── RECORDS FOR THIS TASK ──
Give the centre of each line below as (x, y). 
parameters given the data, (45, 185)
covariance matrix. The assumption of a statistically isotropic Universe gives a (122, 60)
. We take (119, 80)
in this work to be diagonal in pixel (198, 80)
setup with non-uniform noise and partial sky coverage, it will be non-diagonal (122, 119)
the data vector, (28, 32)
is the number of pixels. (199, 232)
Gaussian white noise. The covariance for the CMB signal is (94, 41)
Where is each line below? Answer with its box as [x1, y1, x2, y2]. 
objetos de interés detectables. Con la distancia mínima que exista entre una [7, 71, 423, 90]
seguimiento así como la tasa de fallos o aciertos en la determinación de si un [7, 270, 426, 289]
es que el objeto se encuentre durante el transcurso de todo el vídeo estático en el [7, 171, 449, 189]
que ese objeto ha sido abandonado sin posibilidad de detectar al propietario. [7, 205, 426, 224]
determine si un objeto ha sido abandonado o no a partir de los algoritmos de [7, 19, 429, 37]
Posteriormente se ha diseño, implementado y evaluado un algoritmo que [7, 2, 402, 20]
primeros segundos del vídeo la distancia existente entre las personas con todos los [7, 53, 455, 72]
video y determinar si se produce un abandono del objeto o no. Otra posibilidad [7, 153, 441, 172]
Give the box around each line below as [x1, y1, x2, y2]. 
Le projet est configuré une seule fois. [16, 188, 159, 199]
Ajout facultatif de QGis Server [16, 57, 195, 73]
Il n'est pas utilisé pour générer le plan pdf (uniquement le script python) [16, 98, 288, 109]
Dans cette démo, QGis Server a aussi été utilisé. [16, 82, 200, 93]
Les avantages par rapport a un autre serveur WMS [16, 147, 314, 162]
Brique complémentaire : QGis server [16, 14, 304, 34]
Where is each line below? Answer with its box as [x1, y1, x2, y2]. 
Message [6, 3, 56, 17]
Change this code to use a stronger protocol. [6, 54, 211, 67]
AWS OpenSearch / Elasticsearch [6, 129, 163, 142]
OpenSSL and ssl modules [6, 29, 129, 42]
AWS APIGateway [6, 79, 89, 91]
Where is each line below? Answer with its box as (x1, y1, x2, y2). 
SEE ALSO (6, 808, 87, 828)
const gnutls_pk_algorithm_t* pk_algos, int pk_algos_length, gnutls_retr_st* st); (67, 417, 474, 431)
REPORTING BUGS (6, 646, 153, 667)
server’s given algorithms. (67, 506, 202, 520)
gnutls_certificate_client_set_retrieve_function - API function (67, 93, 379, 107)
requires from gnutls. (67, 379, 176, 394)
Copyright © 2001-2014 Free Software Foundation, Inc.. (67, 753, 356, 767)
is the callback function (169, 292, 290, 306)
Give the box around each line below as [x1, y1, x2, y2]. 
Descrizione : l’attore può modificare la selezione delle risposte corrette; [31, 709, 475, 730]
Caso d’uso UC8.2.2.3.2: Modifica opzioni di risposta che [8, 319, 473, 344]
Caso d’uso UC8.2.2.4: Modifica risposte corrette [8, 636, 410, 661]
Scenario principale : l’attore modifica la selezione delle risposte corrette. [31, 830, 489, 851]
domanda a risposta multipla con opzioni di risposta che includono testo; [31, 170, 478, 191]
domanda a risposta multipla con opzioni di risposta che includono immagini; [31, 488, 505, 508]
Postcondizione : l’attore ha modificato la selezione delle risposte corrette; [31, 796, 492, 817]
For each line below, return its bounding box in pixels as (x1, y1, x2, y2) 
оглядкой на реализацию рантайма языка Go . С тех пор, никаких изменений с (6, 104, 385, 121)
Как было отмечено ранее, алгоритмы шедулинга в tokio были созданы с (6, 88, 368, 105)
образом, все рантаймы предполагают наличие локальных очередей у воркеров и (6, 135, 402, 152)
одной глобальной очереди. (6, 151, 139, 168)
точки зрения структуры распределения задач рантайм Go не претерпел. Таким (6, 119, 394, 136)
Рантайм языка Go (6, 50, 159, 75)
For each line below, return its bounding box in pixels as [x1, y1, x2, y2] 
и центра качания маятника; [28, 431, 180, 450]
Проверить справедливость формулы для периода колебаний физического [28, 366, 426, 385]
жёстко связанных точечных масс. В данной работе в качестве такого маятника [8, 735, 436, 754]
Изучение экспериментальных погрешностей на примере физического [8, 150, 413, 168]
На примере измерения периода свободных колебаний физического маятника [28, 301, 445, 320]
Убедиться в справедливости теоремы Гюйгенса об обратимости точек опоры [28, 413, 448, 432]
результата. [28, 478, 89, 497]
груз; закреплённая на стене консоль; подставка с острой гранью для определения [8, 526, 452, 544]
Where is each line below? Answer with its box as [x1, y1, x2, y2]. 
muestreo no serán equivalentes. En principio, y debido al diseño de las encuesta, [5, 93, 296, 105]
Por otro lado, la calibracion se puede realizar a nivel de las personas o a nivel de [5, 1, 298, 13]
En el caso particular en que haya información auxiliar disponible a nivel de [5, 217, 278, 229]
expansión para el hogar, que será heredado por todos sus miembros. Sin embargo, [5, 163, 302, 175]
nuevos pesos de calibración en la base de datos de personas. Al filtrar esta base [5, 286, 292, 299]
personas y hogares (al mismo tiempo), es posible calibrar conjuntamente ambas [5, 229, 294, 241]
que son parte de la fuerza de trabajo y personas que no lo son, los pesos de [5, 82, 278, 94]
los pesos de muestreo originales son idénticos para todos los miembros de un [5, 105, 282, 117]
───
• _TASK ITEM_
Only the lines from the top of the data through the line that contains "Les avantages par" should be quoted, exactly as they stand.

• _WORKED SOLUTION_
Give the centre of each line below as (x, y). 
parameters given the data, (45, 185)
covariance matrix. The assumption of a statistically isotropic Universe gives a (122, 60)
. We take (119, 80)
in this work to be diagonal in pixel (198, 80)
setup with non-uniform noise and partial sky coverage, it will be non-diagonal (122, 119)
the data vector, (28, 32)
is the number of pixels. (199, 232)
Gaussian white noise. The covariance for the CMB signal is (94, 41)
Where is each line below? Answer with its box as [x1, y1, x2, y2]. 
objetos de interés detectables. Con la distancia mínima que exista entre una [7, 71, 423, 90]
seguimiento así como la tasa de fallos o aciertos en la determinación de si un [7, 270, 426, 289]
es que el objeto se encuentre durante el transcurso de todo el vídeo estático en el [7, 171, 449, 189]
que ese objeto ha sido abandonado sin posibilidad de detectar al propietario. [7, 205, 426, 224]
determine si un objeto ha sido abandonado o no a partir de los algoritmos de [7, 19, 429, 37]
Posteriormente se ha diseño, implementado y evaluado un algoritmo que [7, 2, 402, 20]
primeros segundos del vídeo la distancia existente entre las personas con todos los [7, 53, 455, 72]
video y determinar si se produce un abandono del objeto o no. Otra posibilidad [7, 153, 441, 172]
Give the box around each line below as [x1, y1, x2, y2]. 
Le projet est configuré une seule fois. [16, 188, 159, 199]
Ajout facultatif de QGis Server [16, 57, 195, 73]
Il n'est pas utilisé pour générer le plan pdf (uniquement le script python) [16, 98, 288, 109]
Dans cette démo, QGis Server a aussi été utilisé. [16, 82, 200, 93]
Les avantages par rapport a un autre serveur WMS [16, 147, 314, 162]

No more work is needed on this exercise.